Task item: Down to the last character, repeat the entries beneath this task.

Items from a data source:

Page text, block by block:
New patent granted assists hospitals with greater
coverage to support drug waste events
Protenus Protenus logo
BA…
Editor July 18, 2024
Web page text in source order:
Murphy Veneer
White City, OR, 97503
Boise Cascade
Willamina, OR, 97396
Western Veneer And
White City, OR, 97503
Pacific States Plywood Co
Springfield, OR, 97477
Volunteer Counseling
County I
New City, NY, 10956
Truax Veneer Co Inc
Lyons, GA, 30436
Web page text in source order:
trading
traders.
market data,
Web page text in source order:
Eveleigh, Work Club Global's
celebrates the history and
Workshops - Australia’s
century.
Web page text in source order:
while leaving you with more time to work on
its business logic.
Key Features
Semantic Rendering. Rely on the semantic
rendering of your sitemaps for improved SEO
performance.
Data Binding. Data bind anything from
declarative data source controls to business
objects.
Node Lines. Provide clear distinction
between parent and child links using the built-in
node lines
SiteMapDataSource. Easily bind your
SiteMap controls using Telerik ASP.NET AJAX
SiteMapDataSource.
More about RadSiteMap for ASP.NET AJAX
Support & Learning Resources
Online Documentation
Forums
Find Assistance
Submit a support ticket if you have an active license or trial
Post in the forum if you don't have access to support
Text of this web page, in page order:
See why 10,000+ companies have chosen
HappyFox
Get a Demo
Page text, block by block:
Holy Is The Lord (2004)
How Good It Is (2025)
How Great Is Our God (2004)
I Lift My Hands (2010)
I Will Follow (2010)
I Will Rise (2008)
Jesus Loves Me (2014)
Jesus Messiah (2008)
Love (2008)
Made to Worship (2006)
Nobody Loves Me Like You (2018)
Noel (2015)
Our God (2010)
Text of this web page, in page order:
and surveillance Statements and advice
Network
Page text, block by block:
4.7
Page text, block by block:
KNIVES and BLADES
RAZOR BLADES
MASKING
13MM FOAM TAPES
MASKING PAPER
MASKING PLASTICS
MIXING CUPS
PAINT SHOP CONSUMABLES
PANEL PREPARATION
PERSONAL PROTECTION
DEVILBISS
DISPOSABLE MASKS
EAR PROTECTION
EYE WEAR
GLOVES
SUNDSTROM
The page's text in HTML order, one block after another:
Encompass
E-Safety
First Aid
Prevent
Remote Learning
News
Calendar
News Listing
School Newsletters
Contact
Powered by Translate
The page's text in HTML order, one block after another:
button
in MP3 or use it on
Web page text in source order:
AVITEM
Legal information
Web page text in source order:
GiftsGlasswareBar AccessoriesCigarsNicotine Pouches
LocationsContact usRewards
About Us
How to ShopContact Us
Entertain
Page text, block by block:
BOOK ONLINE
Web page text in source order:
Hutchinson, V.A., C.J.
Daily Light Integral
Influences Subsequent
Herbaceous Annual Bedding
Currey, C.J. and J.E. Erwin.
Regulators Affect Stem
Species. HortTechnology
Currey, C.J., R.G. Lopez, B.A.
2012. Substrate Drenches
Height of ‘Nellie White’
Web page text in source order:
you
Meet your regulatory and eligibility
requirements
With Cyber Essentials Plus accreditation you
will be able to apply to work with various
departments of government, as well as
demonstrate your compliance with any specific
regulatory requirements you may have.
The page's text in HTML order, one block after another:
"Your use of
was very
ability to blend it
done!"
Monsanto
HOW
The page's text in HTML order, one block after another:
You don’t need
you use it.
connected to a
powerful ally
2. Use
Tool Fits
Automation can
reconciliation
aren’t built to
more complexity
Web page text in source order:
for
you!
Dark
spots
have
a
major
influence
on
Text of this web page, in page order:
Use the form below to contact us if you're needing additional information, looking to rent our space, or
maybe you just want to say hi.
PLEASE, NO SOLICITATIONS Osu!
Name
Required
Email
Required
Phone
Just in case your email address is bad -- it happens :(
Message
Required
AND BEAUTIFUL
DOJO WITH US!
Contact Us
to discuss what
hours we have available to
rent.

Result:
Page text, block by block:
New patent granted assists hospitals with greater
coverage to support drug waste events
Protenus Protenus logo
BA…
Editor July 18, 2024
Web page text in source order:
Murphy Veneer
White City, OR, 97503
Boise Cascade
Willamina, OR, 97396
Western Veneer And
White City, OR, 97503
Pacific States Plywood Co
Springfield, OR, 97477
Volunteer Counseling
County I
New City, NY, 10956
Truax Veneer Co Inc
Lyons, GA, 30436
Web page text in source order:
trading
traders.
market data,
Web page text in source order:
Eveleigh, Work Club Global's
celebrates the history and
Workshops - Australia’s
century.
Web page text in source order:
while leaving you with more time to work on
its business logic.
Key Features
Semantic Rendering. Rely on the semantic
rendering of your sitemaps for improved SEO
performance.
Data Binding. Data bind anything from
declarative data source controls to business
objects.
Node Lines. Provide clear distinction
between parent and child links using the built-in
node lines
SiteMapDataSource. Easily bind your
SiteMap controls using Telerik ASP.NET AJAX
SiteMapDataSource.
More about RadSiteMap for ASP.NET AJAX
Support & Learning Resources
Online Documentation
Forums
Find Assistance
Submit a support ticket if you have an active license or trial
Post in the forum if you don't have access to support
Text of this web page, in page order:
See why 10,000+ companies have chosen
HappyFox
Get a Demo
Page text, block by block:
Holy Is The Lord (2004)
How Good It Is (2025)
How Great Is Our God (2004)
I Lift My Hands (2010)
I Will Follow (2010)
I Will Rise (2008)
Jesus Loves Me (2014)
Jesus Messiah (2008)
Love (2008)
Made to Worship (2006)
Nobody Loves Me Like You (2018)
Noel (2015)
Our God (2010)
Text of this web page, in page order:
and surveillance Statements and advice
Network
Page text, block by block:
4.7
Page text, block by block:
KNIVES and BLADES
RAZOR BLADES
MASKING
13MM FOAM TAPES
MASKING PAPER
MASKING PLASTICS
MIXING CUPS
PAINT SHOP CONSUMABLES
PANEL PREPARATION
PERSONAL PROTECTION
DEVILBISS
DISPOSABLE MASKS
EAR PROTECTION
EYE WEAR
GLOVES
SUNDSTROM
The page's text in HTML order, one block after another:
Encompass
E-Safety
First Aid
Prevent
Remote Learning
News
Calendar
News Listing
School Newsletters
Contact
Powered by Translate
The page's text in HTML order, one block after another:
button
in MP3 or use it on
Web page text in source order:
AVITEM
Legal information
Web page text in source order:
GiftsGlasswareBar AccessoriesCigarsNicotine Pouches
LocationsContact usRewards
About Us
How to ShopContact Us
Entertain
Page text, block by block:
BOOK ONLINE
Web page text in source order:
Hutchinson, V.A., C.J.
Daily Light Integral
Influences Subsequent
Herbaceous Annual Bedding
Currey, C.J. and J.E. Erwin.
Regulators Affect Stem
Species. HortTechnology
Currey, C.J., R.G. Lopez, B.A.
2012. Substrate Drenches
Height of ‘Nellie White’
Web page text in source order:
you
Meet your regulatory and eligibility
requirements
With Cyber Essentials Plus accreditation you
will be able to apply to work with various
departments of government, as well as
demonstrate your compliance with any specific
regulatory requirements you may have.
The page's text in HTML order, one block after another:
"Your use of
was very
ability to blend it
done!"
Monsanto
HOW
The page's text in HTML order, one block after another:
You don’t need
you use it.
connected to a
powerful ally
2. Use
Tool Fits
Automation can
reconciliation
aren’t built to
more complexity
Web page text in source order:
for
you!
Dark
spots
have
a
major
influence
on
Text of this web page, in page order:
Use the form below to contact us if you're needing additional information, looking to rent our space, or
maybe you just want to say hi.
PLEASE, NO SOLICITATIONS Osu!
Name
Required
Email
Required
Phone
Just in case your email address is bad -- it happens :(
Message
Required
AND BEAUTIFUL
DOJO WITH US!
Contact Us
to discuss what
hours we have available to
rent.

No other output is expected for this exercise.